Lois returned, smelling like she’d splashed something on. They had a couple of rounds and talked about what was going to happen without saying it. Lois was drunk by then, slurring what she thought were clever double entendres about “size” and “stamina.” King thinking, Why do we need to talk? Though he smiled and nodded, and pretended he gave a shit. It was hard to act interested, but he had his needs.

They went to her spot back on the mainland, a creek-front colonial on Dyer Road that she’d snagged in her divorce settlement. Later, when he was putting his clothes back on, she was crying. She’d been begging him while he was fucking her, saying “please,” over and over again. He complied in every which way he knew. At the end she was flopping all over the bed like a fish on a dock. Then, when he was ready to finish, he put it in her mouth. Her eyes had bugged, trying to take it in, King thrusting as hard as he would if he was plunging it into her hole. He really did wonder, Why did they always cry? He was only giving them what they wanted. What did Ho-ess think they were gonna do, back when she was talking all that funny stuff back at the bar? Exchange Hallmark cards?

“Will I see you again?” said Lois, just before he walked out the door.

King barked a laugh. “Count on it,” he said.

He drove his Monte Carlo up 257, back toward the Washington area, the high beams on and the windows down, country music on the radio, twenty thousand dollars cash in the trunk of the car. His nuts were empty and he felt good. Also, he was somewhat high with anticipation, thinking of what came next. There was another twelve thousand waiting for them tomorrow. That is, if Serge didn’t fuck things up. And maybe he’d get a look at the man who’d come into Charles Lumley’s shop. He halfway hoped this supposed car-buyer and Lumley’s visitor were one and the same. It had been a while since someone had showed him that kind of steel.

Fifteen

The strip mall had been built in Oxon Hill, near the Henson Creek Golf Course and Henson Creek Park. The developers had hoped that the golfers and park users would generate sufficient traffic to support a small low-rise shopping center, with a Kmart as an anchor. But the Kmart went belly-up, and the satellite establishments — a video store, a dollar store, a hair and nail salon, a cut-rate furniture house, and a Chinese/steak — and-cheese house — soon followed. The center was scheduled to be demolished, but in the meantime it stood intact, albeit with an empty parking lot where weeds sprouted out of its cracked asphalt and concrete.

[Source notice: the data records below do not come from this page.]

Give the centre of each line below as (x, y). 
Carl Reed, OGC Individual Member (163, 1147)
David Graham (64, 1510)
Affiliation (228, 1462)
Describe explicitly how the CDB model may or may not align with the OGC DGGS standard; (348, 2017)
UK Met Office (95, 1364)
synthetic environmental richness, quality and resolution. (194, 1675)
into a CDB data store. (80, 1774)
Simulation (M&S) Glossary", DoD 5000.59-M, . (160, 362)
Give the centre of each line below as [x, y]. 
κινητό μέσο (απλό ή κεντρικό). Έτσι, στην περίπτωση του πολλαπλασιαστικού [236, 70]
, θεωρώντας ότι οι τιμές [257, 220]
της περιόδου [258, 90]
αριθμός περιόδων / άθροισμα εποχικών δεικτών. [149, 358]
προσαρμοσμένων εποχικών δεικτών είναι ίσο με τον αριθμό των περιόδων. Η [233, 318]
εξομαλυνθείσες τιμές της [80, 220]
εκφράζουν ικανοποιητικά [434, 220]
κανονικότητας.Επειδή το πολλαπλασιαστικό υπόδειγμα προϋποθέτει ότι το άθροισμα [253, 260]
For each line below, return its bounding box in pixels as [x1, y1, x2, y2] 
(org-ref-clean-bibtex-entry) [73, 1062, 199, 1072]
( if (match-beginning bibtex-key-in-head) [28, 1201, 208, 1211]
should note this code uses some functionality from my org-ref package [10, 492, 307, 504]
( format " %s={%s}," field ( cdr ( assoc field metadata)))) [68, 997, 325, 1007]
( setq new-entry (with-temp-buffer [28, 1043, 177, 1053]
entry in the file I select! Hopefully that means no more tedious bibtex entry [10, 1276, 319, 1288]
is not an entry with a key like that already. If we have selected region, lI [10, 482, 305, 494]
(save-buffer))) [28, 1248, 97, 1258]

Behind the buildings was a smaller lot designed for truck and tractor trailer deliveries, and at its edge, a narrow but dense forest. This was where the meet would take place.

After the traditional pre-job breakfast at the Tastee Diner in Silver Spring, where Lucas had his cream chipped beef on toast and Marquis flirted with the Ethiopian waitresses, Lucas and Marquis went to a nearby car rental spot. Lucas, who had a standing deal with the manager, chose a nondescript blue Ford Fusion with a V-6 package. Marquis went with a black Maxima that had more horses but also would not stand out in traffic. There in the lot Lucas handed Marquis a business-grade two-way Motorola radio and an earpiece with an in-line voice-activated mic.

“You remember how to use that?” said Lucas.

“I know the drill,” said Marquis, moving the black-framed glasses he wore for distance to the crown of his head so he could get a good look at the unit. “But I don’t like wearing this headset. I’m talking about all these cancer-causing radio waves shooting into my ear.”